Bereut hat er diesen Schritt nie, denn gleich während des Studiums fand er einen sehr interessanten Freund: Albert Schweitzer. Der ging später nach Afrika. Georg Behrendt jedoch mit Frau Elise und Sohn Paul nach Werden. Paul bekam noch einen Bruder, Georg, der ebenfalls Arzt wurde und nach Dortmund „auswanderte“.

Zur damaligen Zeit konnten Ärzte gleichzeitig Kliniker und praktisch niedergelassene Ärzte sein. So gründete der Urgroßvater im Haus Ecke Viehauser Berg/Propsteistraße 1920 die Praxis. Sohn Paul übernahm sie und führte sie weiter bis 1970. Das Evangelische Krankenhaus hatte inzwischen eine Wandlung durchgemacht: 1942 war es Reserve-Lazarett und wurde später Medizinische Klinik, unter Leitung von Prof. Heyme. Dr. Paul Behrendt (Sohn) erinnert sich: „Wir waren zugleich auch Knappschafts-Ärzte, mussten mit einfahren“. Es habe damals eine dramatische Operation unter Tage gegeben: „Der Bergmann war vom herabstürzenden Gestein eingeklemmt, sein Bein musste amputiert werden“. Die Rettungsaktion habe 48 Stunden gedauert.

Es gab auch noch keinen Notdienst für die Bevölkerung, wie heute - „man musste jede Nacht raus“, sagt Dr. Paul Behrendt. Er selbst hat als Kind in Werden die Heckerschule besucht, wurde von Vater Paul und Mutter Anneliese dann aber nach Bayern ins Internat geschickt, wo er unter anderem auch die Fotografie erlernte, was ihm, wie er sagt, „heute noch zugute kommt“.

„Die Jahre von 2004 bis 2006 waren unsere schönste Zeit“

Selbstredend studierte er dann Medizin, in Freiburg. Als die Essener Uni gegründet wurde, kam er heim, machte hier 1966 sein Staatsexamen und promovierte bei Prof. Mellin. Als Vater Paul starb, übernahm der Sohn die verwaiste Praxis, zog mit ihr auf die Heckstraße Nr. 6, von dort 2005 „am Nikolaustag“ in die Hufergasse 24. „Die Jahre von 2004 bis 2006 waren unsere schönste Zeit“, sagen Paul und Stefan Behrendt wie aus einem Mund.

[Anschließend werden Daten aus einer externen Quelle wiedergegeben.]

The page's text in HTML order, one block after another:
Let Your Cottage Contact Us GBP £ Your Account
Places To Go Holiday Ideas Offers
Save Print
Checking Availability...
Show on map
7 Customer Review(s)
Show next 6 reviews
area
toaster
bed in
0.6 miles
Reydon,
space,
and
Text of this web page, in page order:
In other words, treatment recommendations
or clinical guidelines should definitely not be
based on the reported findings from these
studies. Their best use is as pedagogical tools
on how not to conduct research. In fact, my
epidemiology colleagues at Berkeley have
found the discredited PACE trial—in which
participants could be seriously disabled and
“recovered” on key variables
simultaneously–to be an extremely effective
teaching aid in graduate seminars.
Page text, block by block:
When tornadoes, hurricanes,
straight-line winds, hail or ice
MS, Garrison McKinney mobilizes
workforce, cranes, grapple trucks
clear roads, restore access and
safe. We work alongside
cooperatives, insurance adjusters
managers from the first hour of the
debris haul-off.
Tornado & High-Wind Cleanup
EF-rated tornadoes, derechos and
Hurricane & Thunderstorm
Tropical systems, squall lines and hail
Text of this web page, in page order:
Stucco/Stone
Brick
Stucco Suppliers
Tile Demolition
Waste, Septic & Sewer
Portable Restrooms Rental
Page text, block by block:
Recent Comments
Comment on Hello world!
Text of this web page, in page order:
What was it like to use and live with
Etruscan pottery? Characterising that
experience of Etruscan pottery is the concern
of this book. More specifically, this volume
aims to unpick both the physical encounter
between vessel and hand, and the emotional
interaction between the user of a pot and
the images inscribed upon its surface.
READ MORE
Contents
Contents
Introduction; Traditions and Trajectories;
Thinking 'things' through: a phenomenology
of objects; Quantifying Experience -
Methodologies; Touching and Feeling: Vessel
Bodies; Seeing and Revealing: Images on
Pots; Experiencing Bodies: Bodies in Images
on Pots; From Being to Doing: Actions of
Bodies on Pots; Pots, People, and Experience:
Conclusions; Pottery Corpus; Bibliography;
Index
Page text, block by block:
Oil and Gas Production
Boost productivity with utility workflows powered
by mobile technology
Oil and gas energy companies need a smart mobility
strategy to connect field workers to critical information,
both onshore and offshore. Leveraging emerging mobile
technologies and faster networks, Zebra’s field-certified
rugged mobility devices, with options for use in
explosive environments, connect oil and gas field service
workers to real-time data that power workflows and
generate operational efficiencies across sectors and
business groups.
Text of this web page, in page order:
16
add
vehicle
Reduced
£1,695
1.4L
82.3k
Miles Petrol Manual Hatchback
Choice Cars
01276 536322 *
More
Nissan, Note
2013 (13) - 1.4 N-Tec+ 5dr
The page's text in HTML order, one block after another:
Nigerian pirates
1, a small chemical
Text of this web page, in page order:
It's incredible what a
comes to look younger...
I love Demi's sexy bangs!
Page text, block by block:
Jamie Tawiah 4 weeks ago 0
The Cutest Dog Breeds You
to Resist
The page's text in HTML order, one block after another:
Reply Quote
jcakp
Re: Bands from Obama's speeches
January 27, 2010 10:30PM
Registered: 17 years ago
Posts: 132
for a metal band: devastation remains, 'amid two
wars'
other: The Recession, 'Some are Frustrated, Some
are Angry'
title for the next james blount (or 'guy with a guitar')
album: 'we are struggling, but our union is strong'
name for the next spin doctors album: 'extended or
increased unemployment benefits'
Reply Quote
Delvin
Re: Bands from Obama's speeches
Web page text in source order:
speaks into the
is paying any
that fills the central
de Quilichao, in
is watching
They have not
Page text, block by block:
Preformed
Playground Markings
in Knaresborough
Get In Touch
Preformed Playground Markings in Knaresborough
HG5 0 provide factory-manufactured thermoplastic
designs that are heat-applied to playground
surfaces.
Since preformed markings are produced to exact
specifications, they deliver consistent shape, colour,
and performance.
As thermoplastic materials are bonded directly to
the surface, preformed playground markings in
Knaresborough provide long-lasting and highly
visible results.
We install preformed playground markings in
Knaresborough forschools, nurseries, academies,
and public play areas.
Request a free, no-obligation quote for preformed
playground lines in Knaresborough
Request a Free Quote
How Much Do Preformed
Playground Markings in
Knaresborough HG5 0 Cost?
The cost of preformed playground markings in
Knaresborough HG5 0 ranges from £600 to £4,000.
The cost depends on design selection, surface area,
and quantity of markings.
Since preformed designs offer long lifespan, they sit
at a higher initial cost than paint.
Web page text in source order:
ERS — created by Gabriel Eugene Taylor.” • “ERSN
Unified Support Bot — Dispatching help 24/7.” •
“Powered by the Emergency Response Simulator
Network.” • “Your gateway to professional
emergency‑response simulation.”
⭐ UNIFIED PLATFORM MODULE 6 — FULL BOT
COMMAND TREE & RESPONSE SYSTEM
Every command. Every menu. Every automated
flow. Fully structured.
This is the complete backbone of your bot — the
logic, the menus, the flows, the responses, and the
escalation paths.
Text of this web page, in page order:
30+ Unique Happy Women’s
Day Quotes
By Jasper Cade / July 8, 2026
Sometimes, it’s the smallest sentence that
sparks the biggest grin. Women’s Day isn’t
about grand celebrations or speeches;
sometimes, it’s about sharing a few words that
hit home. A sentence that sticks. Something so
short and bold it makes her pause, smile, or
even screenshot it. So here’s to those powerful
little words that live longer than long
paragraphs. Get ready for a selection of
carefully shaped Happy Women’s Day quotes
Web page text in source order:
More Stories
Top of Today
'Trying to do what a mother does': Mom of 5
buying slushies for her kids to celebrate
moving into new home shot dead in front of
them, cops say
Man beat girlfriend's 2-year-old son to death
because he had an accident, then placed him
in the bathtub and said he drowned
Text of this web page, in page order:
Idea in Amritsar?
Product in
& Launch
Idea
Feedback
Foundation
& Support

Und warum nicht länger? Da lachen beide: „Nach gesetzlicher Regelung muss ein niedergelassener Arzt mit 68 Jahren aufhören, wegen der Krankenkassen-Zulassung“. Aber da ist ja noch Frau Doris und das Verlagshaus Woeste in Kettwig. Alljährlich bringt Paul Behrendt, der sich auch als Schriftsteller in der Heimat-Geschichte einen Namen gemacht hat, einen großformatigen Kalender heraus, mit Fotos von Kettwig, Werden und Umgebung, die sich sehen lassen können. Aus seiner Heimatliebe spricht allenthalben noch sein Freund und Patient Jan Bart.

Lange rätselten Verwandte, wer von den Söhnen Dirk, Jörg und Stefan die Familientradition fortsetzen werde. Es ist der Jüngste, Stefan, bei dem auch die Liebe des Uropas zu den Pferden wieder durchgekommen ist: Stefan ist Reiter, Turnier-Arzt des Lintorfer Reit- und Fahrvereins – und er hat bereits für die fünfte Generation gesorgt.

Töchterchen Hannah ist 18 Monate alt. Seine Ehefrau Christiane lernte Stefan sozusagen „durch die Fensterscheibe“ kennen: Beim Blick aus der Praxis auf die Hufergasse sah er unten eine junge Dame entlang gehen. Es war Liebe auf den ersten, zweiten und dritten Blick.